Closed jefffohl closed 8 years ago
@jefffohl In case you're not aware, the three links have correspondence between them. With types of columns appearing, etc. So could be auto-magically checked in any CSV file.
@rcrowder Yes, I was hoping I could come up with some algorithm for determining if lines 2 and 3 are header lines and not data. I just want to make sure that it doesn't return false positives. If you have ideas about how best to do this, let me know. Thanks!
@jefffohl I'll have a look further on the weekend. First (header) can/could be used to find the chosen user separator (comma, semicolon, tab, etc.), to check 2nd 3rd and 4th lines. With I think the second/third line having restricted type keyworkds allowed to be parsed in the OPF. Just getting into Windows porting of OPF, so hope to find out the type tokens, with all columns using string types being a potential blocking issue..
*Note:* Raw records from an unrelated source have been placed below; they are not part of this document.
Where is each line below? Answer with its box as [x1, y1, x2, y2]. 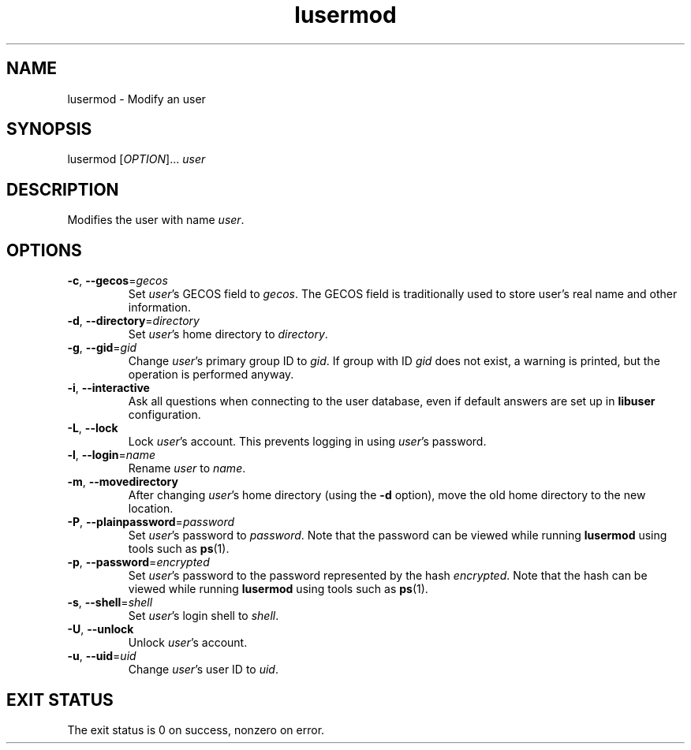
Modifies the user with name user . [67, 213, 245, 227]
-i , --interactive [67, 381, 150, 395]
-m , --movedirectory [67, 475, 178, 489]
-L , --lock [67, 421, 118, 435]
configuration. [128, 408, 201, 422]
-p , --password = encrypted [67, 555, 210, 569]
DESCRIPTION [6, 179, 119, 200]
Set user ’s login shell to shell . [128, 609, 279, 623]

@jefffohl And typically they get ignored. https://github.com/numenta/nupic/blob/master/tests/integration/nupic/opf/opf_checkpoint_test/opf_checkpoint_test.py#L246 With the second and third lines being just the separator (from what I've seen so far).
@jefffohl May not need to look further? Field meta data seems to be defined here (a Numenta engineer could confirm this is correct?).. https://github.com/numenta/nupic/blob/master/src/nupic/data/fieldmeta.py#L118
With 'specials' defined further down
@jefffohl Thanks for bringing over the open issues!
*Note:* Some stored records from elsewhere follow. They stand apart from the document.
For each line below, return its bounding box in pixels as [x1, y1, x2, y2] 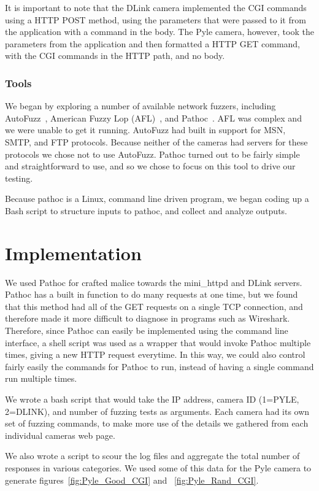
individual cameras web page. [5, 428, 115, 441]
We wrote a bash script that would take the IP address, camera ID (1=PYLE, [5, 393, 299, 405]
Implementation [5, 240, 142, 265]
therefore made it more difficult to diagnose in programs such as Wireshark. [5, 312, 290, 325]
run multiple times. [5, 372, 77, 385]
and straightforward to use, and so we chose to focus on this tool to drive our [5, 160, 296, 172]
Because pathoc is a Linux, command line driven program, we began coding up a [5, 192, 309, 205]
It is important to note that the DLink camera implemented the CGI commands [5, 1, 307, 14]

and Richard for finding the definitions. Just a note, typically you'll have a short form float,,,,float
(where the missing defaults to string
- not sure).
Another problem we found is that some fields (anomalyScore
at least) are meant to be float, but in OPF file use string type (as the first few values can be 'None', this should change and use eg -1 instead)-that is a NuPIC problem.
Because the OPF includes two extra header lines in the CSV output, the app is currently stripping these out automatically. However, we don't want to strip these out when the file is a non-OPF file. So, we either need to auto-detect if the file has more than one header line, or we need to let the user determine how many lines to strip out.